7. The rivaroxaban orally soluble film composition according to any one of claims 1 to 6, characterized in that: The thickness of the rivaroxaban orally soluble film composition is 10 μm to 300 μm; And / or, The rivaroxaban orally disintegrating film composition described herein can completely disintegrate within 60 seconds in 1000 mL of simulated saliva at 37±1 °C.

8. The method of preparing the film composition for oral administration of rivaroxaban according to any one of claims 1 to 7, characterized in that Includes the following steps: 1) Dissolve the film-forming material in water at 25℃~70℃ to form a solution; 2) At room temperature, add all components except the active drug to the solution obtained in step 1), stir until homogeneous to obtain a blank gel solution; 3) Place the active drug in the blank gel obtained in step 2), stir until it is evenly dispersed, and degas to obtain the drug-containing gel; 4) The drug-containing adhesive solution obtained in step 3) after degassing is evenly coated onto the release film using a coating machine, heated, dried, and cut to obtain the rivaroxaban orally soluble film composition.

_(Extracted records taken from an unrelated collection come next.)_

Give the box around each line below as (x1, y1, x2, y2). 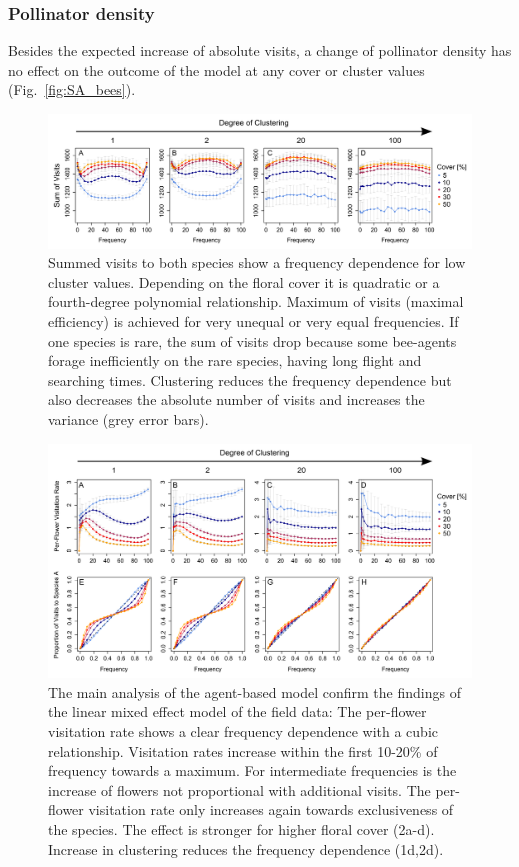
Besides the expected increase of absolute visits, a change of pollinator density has (8, 40, 512, 61)
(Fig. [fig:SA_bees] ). (8, 79, 136, 100)
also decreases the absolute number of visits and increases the (48, 389, 425, 410)
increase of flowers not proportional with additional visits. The (48, 779, 431, 800)
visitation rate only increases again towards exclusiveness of (88, 799, 454, 820)
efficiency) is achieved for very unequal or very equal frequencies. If (48, 310, 459, 331)
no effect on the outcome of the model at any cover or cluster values (8, 59, 425, 80)
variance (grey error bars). (48, 408, 209, 429)
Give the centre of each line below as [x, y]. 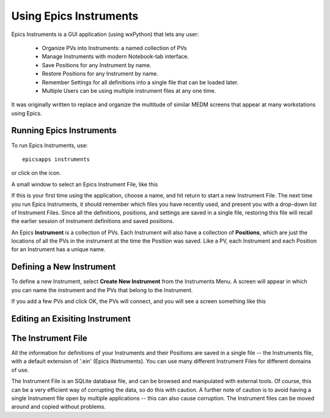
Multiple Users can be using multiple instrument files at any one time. [129, 90]
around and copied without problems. [59, 407]
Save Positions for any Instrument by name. [97, 65]
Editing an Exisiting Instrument [71, 319]
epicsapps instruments [56, 159]
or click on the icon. [36, 173]
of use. [20, 370]
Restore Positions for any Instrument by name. [100, 74]

9. The use of the rivaroxaban orally disintegrating film composition according to any one of claims 1 to 7 in the preparation of pharmaceutical formulations for the prevention and / or treatment of venous thrombosis and stroke; Preferably, the pharmaceutical preparation is an orally disintegrating film.

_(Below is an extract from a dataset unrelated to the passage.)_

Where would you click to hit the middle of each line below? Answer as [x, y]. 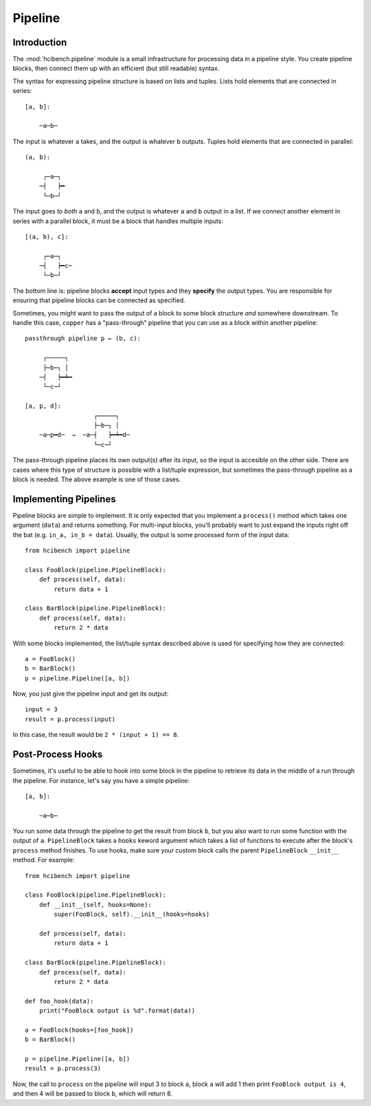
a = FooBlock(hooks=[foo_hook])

10. A pharmaceutical preparation comprising the rivaroxaban orally disintegrating film composition as described in any one of claims 1 to 7, preferably the pharmaceutical preparation being an orally disintegrating film.

11. A method for preventing and / or treating venous thrombosis and stroke, comprising administering to a patient in need a therapeutically effective amount of the rivaroxaban orally disintegrating composition of any one of claims 1 to 7 or the pharmaceutical preparation of claim 10.